Computing the expectation of $X^n e^{-\lambda X}$ Is there an elegant (probabilistic) way to compute $E(X^n e^{-\lambda X})$, where $n \in \mathbb{N}$, $\lambda > 0$ and $X$ is a random variable with normal distribution $N(\mu,\sigma^2)$?
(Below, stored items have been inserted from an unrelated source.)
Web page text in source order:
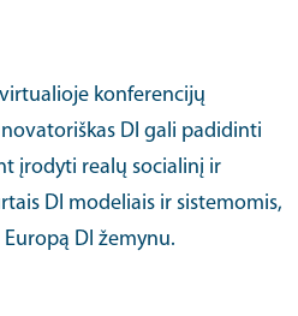
konferencijų
DI gali padidinti
įrodyti realų socialinį ir
DI modeliais ir sistemomis,
DI žemynu.
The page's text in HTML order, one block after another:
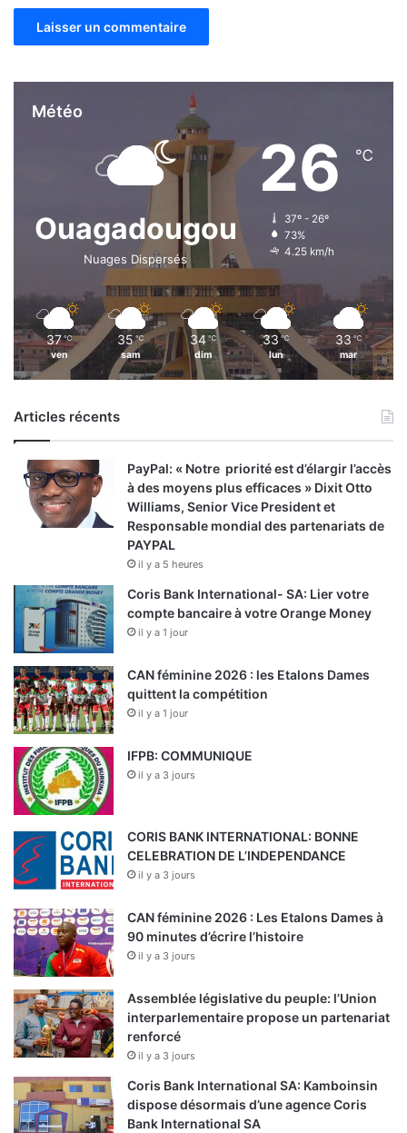
Météo
Ouagadougou
Nuages Dispersés
26 ℃
37º - 26º
73%
4.25 km/h
37 ℃
ven
35 ℃
sam
34 ℃
dim
33 ℃
lun
33 ℃
mar
Articles récents
PayPal: « Notre priorité est d’élargir l’accès
à des moyens plus efficaces » Dixit Otto
Williams, Senior Vice President et
Responsable mondial des partenariats de
PAYPAL
il y a 5 heures
Coris Bank International- SA: Lier votre
compte bancaire à votre Orange Money
il y a 1 jour
CAN féminine 2026 : les Etalons Dames
quittent la compétition
il y a 1 jour
IFPB: COMMUNIQUE
il y a 3 jours
CORIS BANK INTERNATIONAL: BONNE
CELEBRATION DE L’INDEPENDANCE
il y a 3 jours
CAN féminine 2026 : Les Etalons Dames à
90 minutes d’écrire l’histoire
il y a 3 jours
Assemblée législative du peuple: l’Union
interparlementaire propose un partenariat
renforcé
il y a 3 jours
Coris Bank International SA: Kamboinsin
dispose désormais d’une agence Coris
Bank International SA

Alternatively, my question is simply how to compute the integral
$$
\frac{1}{\sqrt{2\pi\sigma^2}} \int_{-\infty}^{\infty} x^n e^{-\lambda x} e^{-\frac{(x-\mu)^2}{2\sigma^2}} dx.
$$
 A: $$\lambda x + \frac{(x-\mu)^2}{2\sigma^2} = \frac{x^2 - 2(\mu - \sigma^2 \lambda)x + \mu^2}{2\sigma^2} = \frac{(x-(\mu-\sigma^2 \lambda))^2}{2\sigma^2} + \frac{2 \lambda \mu -\sigma^2 \lambda^2}{2}$$
Ignoring constant factors, your integral becomes
$$\int x^n e^{-\frac{(x-(\mu-\sigma^2 \lambda))^2}{2\sigma^2}} \mathop{dx},$$
which can be computed from the [non-central] moments of a $N(\mu-\sigma^2 \lambda, \sigma^2)$ distribution.
A: HINT
You have
$$
\begin{split}
\lambda x + \frac{(x - \mu)^2}{2\sigma^2}
&= \frac{x^2 + \mu^2 + 2x(\sigma^2\lambda-\mu)}{2\sigma^2} \\
&= \frac{x^2 + 2x(\sigma^2\lambda-\mu) +(\sigma^2\lambda-\mu)^2}
        {2\sigma^2}
  + \frac{\mu^2 - (\sigma^2\lambda-\mu)^2}{2\sigma^2}\\
&= \frac{(x + \sigma^2\lambda-\mu)^2}
        {2\sigma^2}
  + \frac{\mu^2 - (\sigma^2\lambda-\mu)^2}{2\sigma^2}\\
\end{split}
$$
and denote the last term on the RHS by $K$ and you have
$$
\int_\mathbb{R} x^n e^{\lambda x} e^{\frac{(x - \mu)^2}{2\sigma^2}} dx
= e^K\int_\mathbb{R} x^n \exp\left(\frac{(x + (\sigma^2\lambda-\mu))^2}{2\sigma^2}\right) dx
= e^K \mathbb{E}[Y]
$$
where $Y$ is also normal with same std deviation but shifted mean.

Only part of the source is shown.